А хлеб, отобранный у детей!.. Не знаю, помог ли он индустриализации в те годы мирового кризиса, когда и хлеб богатых стран не находил рынков сбыта и его топили в море. Вряд ли. Он гнил на элеваторах, и вместо того, чтобы хоть часть его вернуть народу, открыли вселенскую винокурню и стали поить водкой тех, кто еще мог пить и у кого было на что пить.
Красное Солнышко не хотело быть в глазах народа Страшным Букой. Оно понимало, что слишком перегнуло палку и наломало дров больше, чем нужно. Так что ж было делать? Бить себя в грудь и каяться? Самому с себя снять ореол Отца Народа и просить милости и прощенья у этого полузадушенного народа?
Ну нет, дудки! Нужно сделать так, чтобы и Отцом и благодетелем остаться, да ещё и приобрести горячую любовь, восхищение и преданность своих, больно выпоротых, детей.
Поэтому и появилась знаменитая статья — «Головокружение от успехов», где с больной головы все валилось на малоумные, то есть — на местные власти. А ведь те без указаний свыше и дохнуть не смели, а получив директиву, старались, как дурак на молитве. Только лбы расшибали не свои, а чужие.
Никто, от сельского до республиканского руководства, пикнуть не смел без команды Вождя. А эти команды, скатываясь с верхушки, встречали на своем пути навозные кучи угодничества и карьеризма, обрастали многократными «встречными» и «поперечными», которые довели сельское хозяйство до разорения, а сотни тысяч людей до голодной смерти. И, не спохватись наше Солнышко, страна бы превратилась в пустыню и по ней, почёсывая затылки, бродили бы только голодные энтузиасты и активисты.
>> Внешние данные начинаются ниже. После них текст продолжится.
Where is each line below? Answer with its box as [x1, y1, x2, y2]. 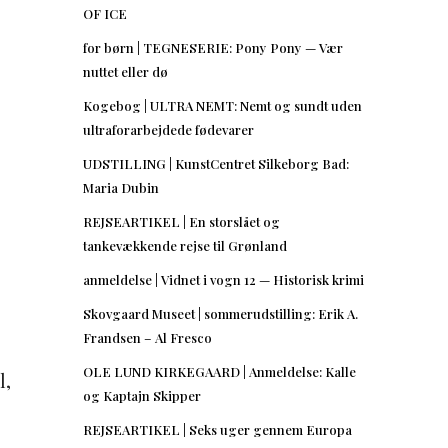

И вдруг, хотя новый урожай ещё не поспел — да почти и нечему было поспевать: во многих областях и районах остались незасеянными или плохо засеянными, — откуда что взялось!
В 1934 году, как манна небесная, появились хлеб, масло и другие продукты. Отменили налоги (ещё бы! «Встречными» их забрали на пять лет вперёд). Появилось море разливанное вин и водок, горы копчения и соления, каскады ликующих песен и сначала ручейки, а затем моря и океаны славословия, на которых стальной молох вознёсся выше Эвереста и, удобно устроившись, стал пожирать своих подданных при помощи самих же подданных, уверяя при этом, что живётся им теперь хорошо и весело. «Жить стало лучше, жить стало веселей!»
Конечно, не мое было поросячье дело осуждать вождей и гениев. Я и не осуждала. Но о том, что творилось у меня на глазах, я, с наивной верой в ненаказуемость Правды, говорила открыто и запросто.